(Task material)

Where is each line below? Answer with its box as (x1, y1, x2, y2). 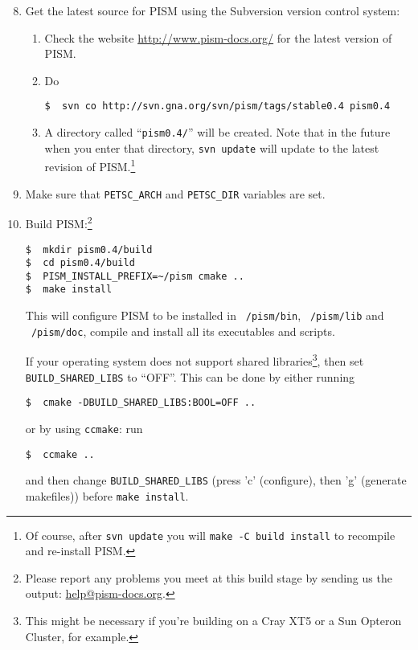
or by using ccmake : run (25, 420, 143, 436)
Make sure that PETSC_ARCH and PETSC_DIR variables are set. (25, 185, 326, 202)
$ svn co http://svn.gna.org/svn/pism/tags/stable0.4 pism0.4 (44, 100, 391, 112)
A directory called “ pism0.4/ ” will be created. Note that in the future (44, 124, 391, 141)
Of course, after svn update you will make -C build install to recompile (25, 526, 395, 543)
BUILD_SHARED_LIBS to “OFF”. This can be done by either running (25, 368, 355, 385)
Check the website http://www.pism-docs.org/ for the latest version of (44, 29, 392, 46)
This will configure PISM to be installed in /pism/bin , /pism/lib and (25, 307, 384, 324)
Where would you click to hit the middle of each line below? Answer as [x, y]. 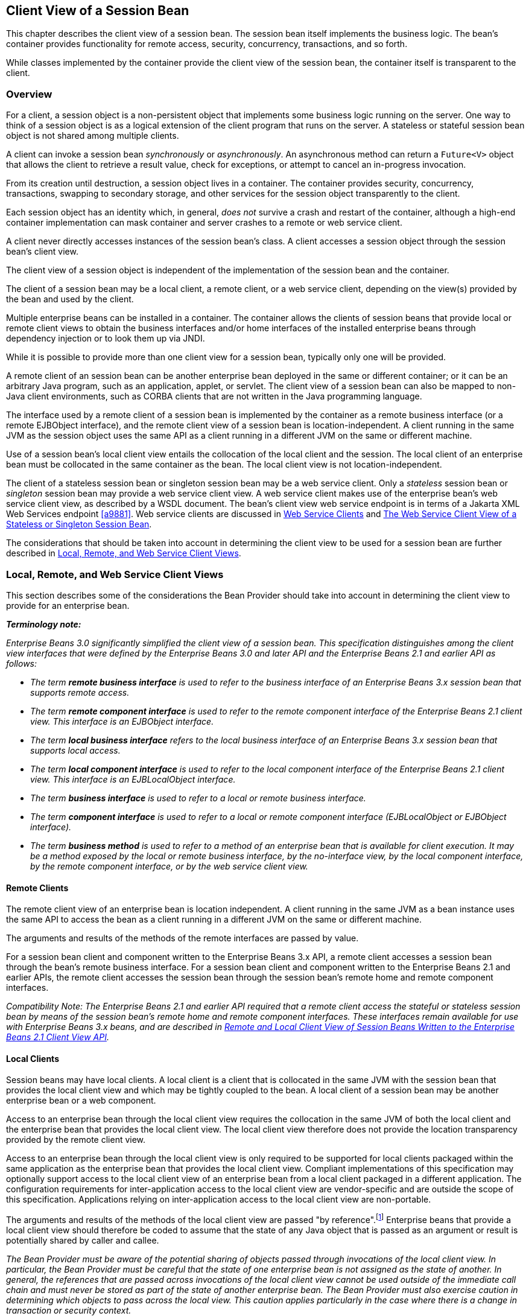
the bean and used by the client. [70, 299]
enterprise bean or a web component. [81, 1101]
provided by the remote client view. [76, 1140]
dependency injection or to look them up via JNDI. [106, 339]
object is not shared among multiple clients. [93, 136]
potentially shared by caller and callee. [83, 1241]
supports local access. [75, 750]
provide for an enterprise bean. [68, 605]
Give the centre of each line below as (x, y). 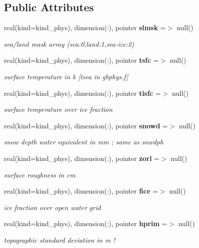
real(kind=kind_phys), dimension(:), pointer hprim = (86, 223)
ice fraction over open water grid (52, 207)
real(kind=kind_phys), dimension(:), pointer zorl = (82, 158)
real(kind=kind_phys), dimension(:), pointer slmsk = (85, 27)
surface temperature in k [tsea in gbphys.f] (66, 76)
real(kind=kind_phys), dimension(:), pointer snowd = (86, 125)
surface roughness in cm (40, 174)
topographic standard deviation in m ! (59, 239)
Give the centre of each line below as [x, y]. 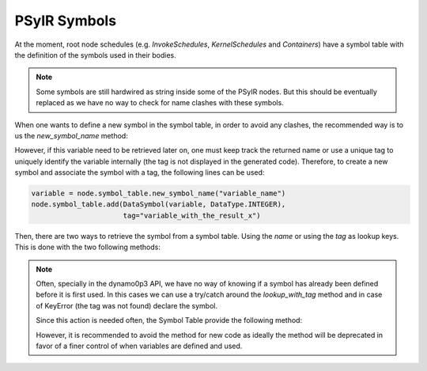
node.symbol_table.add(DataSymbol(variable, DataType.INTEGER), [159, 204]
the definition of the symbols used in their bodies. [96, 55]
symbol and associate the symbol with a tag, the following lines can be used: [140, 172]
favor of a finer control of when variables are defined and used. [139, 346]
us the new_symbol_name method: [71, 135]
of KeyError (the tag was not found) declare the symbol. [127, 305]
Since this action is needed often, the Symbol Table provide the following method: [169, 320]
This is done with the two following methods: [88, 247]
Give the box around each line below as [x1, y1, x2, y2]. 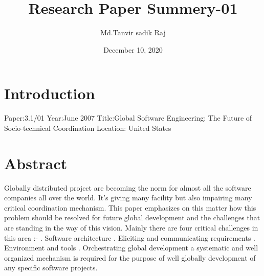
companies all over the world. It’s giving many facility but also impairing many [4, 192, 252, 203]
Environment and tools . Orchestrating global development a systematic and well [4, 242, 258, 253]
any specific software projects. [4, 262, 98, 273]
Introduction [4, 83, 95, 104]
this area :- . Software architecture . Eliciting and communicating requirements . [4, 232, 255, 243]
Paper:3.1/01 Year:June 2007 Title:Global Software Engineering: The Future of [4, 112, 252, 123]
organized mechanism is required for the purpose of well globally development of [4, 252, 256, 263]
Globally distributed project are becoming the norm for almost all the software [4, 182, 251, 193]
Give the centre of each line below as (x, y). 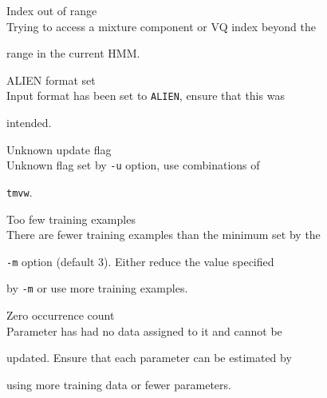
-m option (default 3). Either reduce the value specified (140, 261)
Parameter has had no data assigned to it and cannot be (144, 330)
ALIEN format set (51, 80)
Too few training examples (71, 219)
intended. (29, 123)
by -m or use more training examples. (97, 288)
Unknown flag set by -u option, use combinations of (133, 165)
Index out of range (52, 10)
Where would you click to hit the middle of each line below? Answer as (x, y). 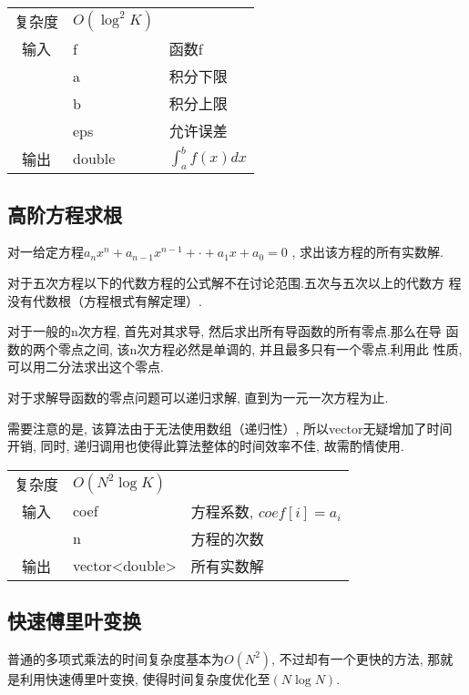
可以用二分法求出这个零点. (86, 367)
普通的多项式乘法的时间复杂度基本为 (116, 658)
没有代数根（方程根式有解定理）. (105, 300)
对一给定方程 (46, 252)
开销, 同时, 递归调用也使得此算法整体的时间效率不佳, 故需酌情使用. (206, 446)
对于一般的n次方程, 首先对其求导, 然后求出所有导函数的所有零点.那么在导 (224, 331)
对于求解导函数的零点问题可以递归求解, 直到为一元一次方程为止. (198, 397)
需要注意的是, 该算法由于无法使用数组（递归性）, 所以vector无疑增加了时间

(Your goal)
Please output the lines above beginning at the line with "Answer as [x, y]." and ending after the line with "organized mechanism is", precisely as written and with no pictures.

(Result for this task)
Where would you click to hit the middle of each line below? Answer as [x, y]. 
the bean and used by the client. [70, 299]
enterprise bean or a web component. [81, 1101]
provided by the remote client view. [76, 1140]
dependency injection or to look them up via JNDI. [106, 339]
object is not shared among multiple clients. [93, 136]
potentially shared by caller and callee. [83, 1241]
supports local access. [75, 750]
provide for an enterprise bean. [68, 605]
Give the centre of each line below as (x, y). 
real(kind=kind_phys), dimension(:), pointer hprim = (86, 223)
ice fraction over open water grid (52, 207)
real(kind=kind_phys), dimension(:), pointer zorl = (82, 158)
real(kind=kind_phys), dimension(:), pointer slmsk = (85, 27)
surface temperature in k [tsea in gbphys.f] (66, 76)
real(kind=kind_phys), dimension(:), pointer snowd = (86, 125)
surface roughness in cm (40, 174)
topographic standard deviation in m ! (59, 239)
Give the centre of each line below as [x, y]. 
node.symbol_table.add(DataSymbol(variable, DataType.INTEGER), [159, 204]
the definition of the symbols used in their bodies. [96, 55]
symbol and associate the symbol with a tag, the following lines can be used: [140, 172]
favor of a finer control of when variables are defined and used. [139, 346]
us the new_symbol_name method: [71, 135]
of KeyError (the tag was not found) declare the symbol. [127, 305]
Since this action is needed often, the Symbol Table provide the following method: [169, 320]
This is done with the two following methods: [88, 247]
Give the box around each line below as [x1, y1, x2, y2]. 
companies all over the world. It’s giving many facility but also impairing many [4, 192, 252, 203]
Environment and tools . Orchestrating global development a systematic and well [4, 242, 258, 253]
any specific software projects. [4, 262, 98, 273]
Introduction [4, 83, 95, 104]
this area :- . Software architecture . Eliciting and communicating requirements . [4, 232, 255, 243]
Paper:3.1/01 Year:June 2007 Title:Global Software Engineering: The Future of [4, 112, 252, 123]
organized mechanism is required for the purpose of well globally development of [4, 252, 256, 263]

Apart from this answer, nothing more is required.